I perchè difficili da accettare 

Certo, viene da chiedersi il perché di quei 34 contrari, andando oltre le dichiarazioni rilasciate, che forse oggi, dopo la questione del ddlZan sanno un po’ di questione di principio, pugno duro, muro contro muro. La stessa domanda, perchè, nasce per quello che oggi è un grande limite di questo testo: non è esteso alle pubblicità che circolano sulle reti televisive e nel digitale, che, soprattutto tra le nuove generazioni, sono luoghi ben più frequentati e facili da raggiungere. 

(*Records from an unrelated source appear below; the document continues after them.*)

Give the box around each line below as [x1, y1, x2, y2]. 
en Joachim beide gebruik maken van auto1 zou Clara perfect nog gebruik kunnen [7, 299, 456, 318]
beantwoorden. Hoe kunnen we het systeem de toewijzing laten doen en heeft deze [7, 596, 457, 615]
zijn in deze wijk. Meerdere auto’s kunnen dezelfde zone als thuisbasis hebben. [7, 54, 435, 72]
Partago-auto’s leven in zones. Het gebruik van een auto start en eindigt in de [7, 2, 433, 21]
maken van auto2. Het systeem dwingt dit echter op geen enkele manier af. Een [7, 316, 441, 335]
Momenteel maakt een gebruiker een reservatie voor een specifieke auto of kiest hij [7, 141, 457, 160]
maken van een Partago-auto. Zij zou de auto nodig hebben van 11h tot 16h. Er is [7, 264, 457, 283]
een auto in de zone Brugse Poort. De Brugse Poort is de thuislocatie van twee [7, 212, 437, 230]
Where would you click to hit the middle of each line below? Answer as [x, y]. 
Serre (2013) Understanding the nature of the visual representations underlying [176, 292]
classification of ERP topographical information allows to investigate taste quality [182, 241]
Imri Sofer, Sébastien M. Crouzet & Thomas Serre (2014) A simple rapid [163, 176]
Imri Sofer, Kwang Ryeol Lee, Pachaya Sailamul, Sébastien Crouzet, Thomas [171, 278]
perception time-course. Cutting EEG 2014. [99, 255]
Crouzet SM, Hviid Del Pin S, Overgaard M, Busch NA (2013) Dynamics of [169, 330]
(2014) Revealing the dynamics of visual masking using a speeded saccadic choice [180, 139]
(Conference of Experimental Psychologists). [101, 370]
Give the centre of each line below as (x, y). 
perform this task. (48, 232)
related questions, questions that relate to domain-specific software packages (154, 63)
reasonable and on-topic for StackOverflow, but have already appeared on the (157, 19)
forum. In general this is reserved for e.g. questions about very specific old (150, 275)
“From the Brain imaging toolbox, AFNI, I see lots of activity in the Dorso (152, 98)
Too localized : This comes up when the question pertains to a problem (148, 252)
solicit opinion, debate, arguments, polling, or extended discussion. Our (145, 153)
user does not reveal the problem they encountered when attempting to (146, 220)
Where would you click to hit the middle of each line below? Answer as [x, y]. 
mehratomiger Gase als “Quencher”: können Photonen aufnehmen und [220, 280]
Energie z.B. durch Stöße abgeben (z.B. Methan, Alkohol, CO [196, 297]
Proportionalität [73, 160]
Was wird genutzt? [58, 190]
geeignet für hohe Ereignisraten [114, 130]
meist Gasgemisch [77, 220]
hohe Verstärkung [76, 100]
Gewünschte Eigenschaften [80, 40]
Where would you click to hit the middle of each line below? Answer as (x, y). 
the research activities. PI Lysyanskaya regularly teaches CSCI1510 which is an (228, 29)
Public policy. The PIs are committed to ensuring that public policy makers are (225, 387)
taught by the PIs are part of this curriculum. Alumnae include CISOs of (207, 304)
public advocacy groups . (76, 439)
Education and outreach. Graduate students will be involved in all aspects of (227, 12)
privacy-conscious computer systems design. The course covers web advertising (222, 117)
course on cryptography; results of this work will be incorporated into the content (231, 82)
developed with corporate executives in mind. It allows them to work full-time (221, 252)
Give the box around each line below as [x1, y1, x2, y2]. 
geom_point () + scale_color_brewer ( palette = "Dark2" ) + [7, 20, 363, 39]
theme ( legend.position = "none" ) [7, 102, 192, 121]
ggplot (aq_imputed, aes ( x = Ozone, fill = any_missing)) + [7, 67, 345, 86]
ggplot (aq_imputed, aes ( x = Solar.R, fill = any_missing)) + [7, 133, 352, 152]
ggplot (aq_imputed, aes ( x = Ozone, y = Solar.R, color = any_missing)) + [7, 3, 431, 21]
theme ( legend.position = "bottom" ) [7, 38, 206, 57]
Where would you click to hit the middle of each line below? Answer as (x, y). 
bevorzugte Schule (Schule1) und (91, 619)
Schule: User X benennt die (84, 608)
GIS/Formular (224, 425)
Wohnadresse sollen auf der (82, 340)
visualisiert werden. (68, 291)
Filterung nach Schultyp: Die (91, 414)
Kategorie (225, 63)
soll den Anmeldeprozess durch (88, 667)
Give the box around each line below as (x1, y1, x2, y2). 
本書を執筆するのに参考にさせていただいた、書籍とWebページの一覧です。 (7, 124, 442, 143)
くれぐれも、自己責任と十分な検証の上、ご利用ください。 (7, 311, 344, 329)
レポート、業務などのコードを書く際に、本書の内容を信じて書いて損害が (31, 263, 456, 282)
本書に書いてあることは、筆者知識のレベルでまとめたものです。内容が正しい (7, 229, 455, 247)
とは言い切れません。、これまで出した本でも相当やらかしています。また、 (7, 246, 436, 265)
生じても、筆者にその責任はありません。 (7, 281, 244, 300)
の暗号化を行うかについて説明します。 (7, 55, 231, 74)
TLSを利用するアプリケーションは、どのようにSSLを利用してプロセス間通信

Da sempre, il sessismo, la violenza, lo stereotipo  sono stati usati per “fare audience”, creare consensi, ottenere approvazione, seguito e magari anche guadagno. L’errore è pensare che si possa andare avanti su questa strada e non si debba – nonostante si possa – cambiare questa narrazione. Certo, il messaggio costruttivo è più complesso da elaborare ed è anche quello che suscita meno approvazione. Questo, in sé, è già il campanello d’allarme che fa capire quanto sia forte l’urgenza di cambiare passo. Inutile dire che fare ancora affidamento su foto di corpi seminudi o messaggi come “te la diamo gratis, la patata acquistando due polli” per fare pubblicità al girarrosto è vergognoso, anacronistico e diseducativo, ma è anche indice di poca professionalità e scarsa, se non nulla, attenzione agli sviluppi della società in cui viviamo.

la comunicazione in Italia

Restando in Italia, come si può regolamentare la pubblicità? C'è lo IAP, Istituto dell’Autodisciplina Pubblicitaria, che ha lo scopo di diffondere «una comunicazione commerciale responsabile, a vantaggio di tutti: delle aziende che richiedono il rispetto delle regole della concorrenza; dei cittadini-consumatori che rifiutano messaggi ingannevoli o offensivi; dei mezzi i quali auspicano che i contenuti editoriali non vengano inquinati da messaggi non graditi al pubblico».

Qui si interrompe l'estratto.